Londoners face biggest mortgage hit after interest rate rise

·2-min read

London homeowners will be hardest hit by this week’s rise in interest rates, according to new research released on Friday.

The Bank of England’s decision to increase the base rate to 1.25 per cent - the fifth consecutive rise and its highest level since 2009 - has added to the pressure on millions of households which are already facing by soaring energy, food and fuel prices.

Analysis by the Liberal Democrats concludes that because of London’s higher house prices, homeowners in the capital will incur the biggest increase in their monthly mortgage payments.

The Lib Dems estimate that the average homeowner in the capital on a variable rate mortgage will pay an extra £679 this year as a result of the increase on Thursday.

The party has based its estimate on an average mortgage in London of £471,299 but the average mortgage for first time buyers in London could be much lower at around £350,00.

But even allowing for that lower level of borrowing, the interest rate rise will still mean an extra £504 this year, their analysis concludes.

The calculations are based on an estimate that every 0.25 percentage point rise in interest rates equates to an extra £12/pcm per £100,000 mortgage value.

The Lib Dems say the figures add weight to their calls for an Emergency Mortgage Support Fund to provide a safety net for those who can’t keep up with mortgage repayments.

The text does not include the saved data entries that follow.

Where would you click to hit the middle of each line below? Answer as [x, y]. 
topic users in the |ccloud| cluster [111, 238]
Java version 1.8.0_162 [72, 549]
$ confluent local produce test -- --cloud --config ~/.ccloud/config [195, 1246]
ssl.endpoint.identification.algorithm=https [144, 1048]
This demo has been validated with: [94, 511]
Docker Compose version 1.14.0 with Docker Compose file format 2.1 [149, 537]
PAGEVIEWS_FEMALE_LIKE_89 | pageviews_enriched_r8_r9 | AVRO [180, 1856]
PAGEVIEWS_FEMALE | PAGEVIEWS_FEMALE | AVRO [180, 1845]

The party’s leader Sir Ed Davey said: "This is a hammer blow for the squeezed-middle. The forgotten middle have borne the brunt of unfair tax hikes and need saving from a crushing mortgage rise.

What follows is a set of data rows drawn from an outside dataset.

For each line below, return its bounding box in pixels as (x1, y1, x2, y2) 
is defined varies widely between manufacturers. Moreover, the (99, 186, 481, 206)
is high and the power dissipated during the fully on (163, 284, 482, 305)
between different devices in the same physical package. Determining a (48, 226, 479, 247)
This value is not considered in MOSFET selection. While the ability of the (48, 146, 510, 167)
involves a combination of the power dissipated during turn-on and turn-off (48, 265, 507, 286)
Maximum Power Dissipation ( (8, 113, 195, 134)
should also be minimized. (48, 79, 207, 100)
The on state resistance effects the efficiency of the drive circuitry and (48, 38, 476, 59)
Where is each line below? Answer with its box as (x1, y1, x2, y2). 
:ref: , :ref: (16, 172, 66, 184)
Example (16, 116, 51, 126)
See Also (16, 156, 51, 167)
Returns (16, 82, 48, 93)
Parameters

“It is first-time buyers in London and the South I fear for most, who through no fault of their own have mammoth mortgage bills to pay off due to high house prices.  Every mortgage hike sends a shiver down the spine of struggling families but the Government is nowhere to be found.

“An emergency mortgage support fund and tax cut could save homeowners on the brink.”

Meanwhile Bank of England chief economist Huw Pill, a member of the Monetary Policy Committee which sets interest rates, signalled on Friday that the Bank could have to act more aggressively to tame inflation if it becomes more “entrenched”.

His comments come after Chancellor Rishi Sunak wrote to the Bank’s Governor Andrew Bailey on Thursday to say thay he expected the Bank “to take the action necessary to get inflation back on target and ensure inflation expectations remain firmly anchored”.

Economists expect interest rates to keep rising until inflation - now predicted to rise to 11 per cent this year - is tamed.

Mr Pill told Bloomberg TV: “If we do see greater evidence that the current high level of inflation is becoming embedded in pricing behaviour by firms in wage setting behaviour by firms and workers, then that will be the trigger for this more aggressive action.”